Kuneva warns: the market depends on regulators, not businesses

Jeremy Phillips

Earlier this week the European Commission published a speech by European Commissioner for consumer affairs Meglena Kuneva which touched on data protection. She warned a meeting of industry representatives about popular practices such as online data collection and consumer targeting and profiling. 

EU officials are concerned by the growing use of “deep-packet inspection” technologies that allow broadband providers to track online activity, letting websites monitor browsing history patterns. While advertising supported many internet services and the retention of data that tracked customers’ preferences was useful for marketing purposes, the Commissioner said that privacy policies about data collection activities needed to be both transparent and fair, with consumers being better able to control how and when data was being collected and for what purpose. 
Warning that Europe could not afford any “foot-dragging” in this area, she emphasised that if industry failed to respond to consumers’ concerns, the EC would introduce regulation to control the activities of online advertisers and website operators, concluding:
“Today I want to send one very clear message to those involved in all aspects of the digital world – Consumer rights must adapt to technology, not be crushed by it. The current situation with regard to privacy, profiling and targeting is not satisfactory.
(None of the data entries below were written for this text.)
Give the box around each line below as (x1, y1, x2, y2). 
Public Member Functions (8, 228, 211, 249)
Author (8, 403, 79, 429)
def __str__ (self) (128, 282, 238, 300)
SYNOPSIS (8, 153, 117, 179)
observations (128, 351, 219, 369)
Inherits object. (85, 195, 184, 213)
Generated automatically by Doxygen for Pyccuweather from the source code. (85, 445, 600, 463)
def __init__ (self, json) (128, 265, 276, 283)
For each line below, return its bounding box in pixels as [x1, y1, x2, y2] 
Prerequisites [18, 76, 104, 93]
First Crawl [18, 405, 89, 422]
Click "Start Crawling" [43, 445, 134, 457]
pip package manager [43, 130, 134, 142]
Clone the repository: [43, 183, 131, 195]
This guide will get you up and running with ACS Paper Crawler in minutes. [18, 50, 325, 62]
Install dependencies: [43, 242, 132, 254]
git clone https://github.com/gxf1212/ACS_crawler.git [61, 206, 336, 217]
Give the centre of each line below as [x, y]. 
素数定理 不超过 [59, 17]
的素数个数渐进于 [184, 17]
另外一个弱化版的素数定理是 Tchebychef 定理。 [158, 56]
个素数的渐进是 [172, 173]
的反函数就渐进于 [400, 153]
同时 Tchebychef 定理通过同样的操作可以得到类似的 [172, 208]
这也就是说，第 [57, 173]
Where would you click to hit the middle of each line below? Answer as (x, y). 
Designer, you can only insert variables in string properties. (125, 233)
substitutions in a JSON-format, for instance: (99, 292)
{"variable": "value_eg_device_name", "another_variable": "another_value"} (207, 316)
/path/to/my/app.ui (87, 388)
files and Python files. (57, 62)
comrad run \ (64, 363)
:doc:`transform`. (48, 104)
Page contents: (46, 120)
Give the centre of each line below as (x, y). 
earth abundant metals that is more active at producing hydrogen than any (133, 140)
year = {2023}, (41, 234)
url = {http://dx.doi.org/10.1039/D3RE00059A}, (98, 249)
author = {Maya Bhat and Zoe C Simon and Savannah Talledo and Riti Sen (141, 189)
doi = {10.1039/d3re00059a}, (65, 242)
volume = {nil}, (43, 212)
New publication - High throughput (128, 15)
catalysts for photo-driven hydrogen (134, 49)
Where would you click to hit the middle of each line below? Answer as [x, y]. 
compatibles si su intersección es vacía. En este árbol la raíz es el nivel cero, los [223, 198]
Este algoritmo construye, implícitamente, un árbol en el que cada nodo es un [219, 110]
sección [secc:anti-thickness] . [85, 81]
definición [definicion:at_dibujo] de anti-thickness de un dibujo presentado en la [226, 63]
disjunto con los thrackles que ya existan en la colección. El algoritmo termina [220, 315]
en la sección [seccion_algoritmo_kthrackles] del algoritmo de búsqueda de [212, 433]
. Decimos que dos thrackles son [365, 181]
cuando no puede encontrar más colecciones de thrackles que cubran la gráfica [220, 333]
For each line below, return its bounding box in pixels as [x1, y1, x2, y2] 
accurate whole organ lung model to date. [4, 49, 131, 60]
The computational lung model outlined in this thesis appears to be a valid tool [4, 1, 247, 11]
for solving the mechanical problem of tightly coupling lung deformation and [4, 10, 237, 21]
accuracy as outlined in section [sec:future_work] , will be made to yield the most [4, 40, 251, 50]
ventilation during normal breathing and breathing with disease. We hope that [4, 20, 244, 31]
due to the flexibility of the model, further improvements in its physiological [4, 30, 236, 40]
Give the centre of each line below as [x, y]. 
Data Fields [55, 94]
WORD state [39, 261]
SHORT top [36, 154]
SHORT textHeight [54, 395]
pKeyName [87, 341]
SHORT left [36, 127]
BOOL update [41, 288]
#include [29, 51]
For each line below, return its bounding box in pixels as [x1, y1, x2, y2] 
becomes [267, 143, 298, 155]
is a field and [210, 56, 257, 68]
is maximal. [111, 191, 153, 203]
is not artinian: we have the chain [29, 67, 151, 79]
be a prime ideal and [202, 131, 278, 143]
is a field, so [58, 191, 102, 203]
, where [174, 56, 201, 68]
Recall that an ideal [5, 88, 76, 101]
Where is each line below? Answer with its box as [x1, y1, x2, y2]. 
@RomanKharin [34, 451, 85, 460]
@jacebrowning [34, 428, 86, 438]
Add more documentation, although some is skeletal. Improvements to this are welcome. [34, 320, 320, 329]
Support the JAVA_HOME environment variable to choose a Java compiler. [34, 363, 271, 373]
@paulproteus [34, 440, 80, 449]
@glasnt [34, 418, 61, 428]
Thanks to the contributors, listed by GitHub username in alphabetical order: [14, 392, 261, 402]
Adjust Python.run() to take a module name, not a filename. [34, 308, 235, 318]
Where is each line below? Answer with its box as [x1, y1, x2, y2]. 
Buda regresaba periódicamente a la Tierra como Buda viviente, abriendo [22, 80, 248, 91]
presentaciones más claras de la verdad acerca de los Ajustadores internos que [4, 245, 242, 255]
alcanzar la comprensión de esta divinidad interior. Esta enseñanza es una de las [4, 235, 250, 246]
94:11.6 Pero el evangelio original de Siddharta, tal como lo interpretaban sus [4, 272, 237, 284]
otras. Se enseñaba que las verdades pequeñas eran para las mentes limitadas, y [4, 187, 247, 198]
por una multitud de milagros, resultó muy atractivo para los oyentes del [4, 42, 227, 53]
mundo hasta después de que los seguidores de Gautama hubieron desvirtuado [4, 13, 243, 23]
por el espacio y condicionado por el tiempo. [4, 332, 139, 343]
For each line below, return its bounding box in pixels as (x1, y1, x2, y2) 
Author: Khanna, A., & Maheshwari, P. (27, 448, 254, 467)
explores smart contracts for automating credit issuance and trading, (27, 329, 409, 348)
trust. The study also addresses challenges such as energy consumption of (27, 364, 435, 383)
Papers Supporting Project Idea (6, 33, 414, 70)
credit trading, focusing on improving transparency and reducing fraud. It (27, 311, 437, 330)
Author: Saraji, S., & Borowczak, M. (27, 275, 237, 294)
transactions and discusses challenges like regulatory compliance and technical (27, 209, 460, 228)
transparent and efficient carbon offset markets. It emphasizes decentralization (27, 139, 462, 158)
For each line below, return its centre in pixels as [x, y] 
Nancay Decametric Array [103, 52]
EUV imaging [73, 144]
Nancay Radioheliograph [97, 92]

The central issue is to transpose the principles of consumer policy to this new technological reality so that we maintain our traditional boundaries of what is right and what is not, what damages people and markets and what favours and nurtures them.

This will involve consumers, business and regulators. But it is regulators that bear the ultimate responsibility of ensuring markets work well and develop their greatest potential with the interest of citizens at heart. I want to send a warning signal today that we cannot afford foot dragging in this area. If we fail to see an adequate response to consumers concerns on the issue of data collection and profiling, as a regulator, we will not shy away from our duties nor wait for a cataclysm to wake us up”.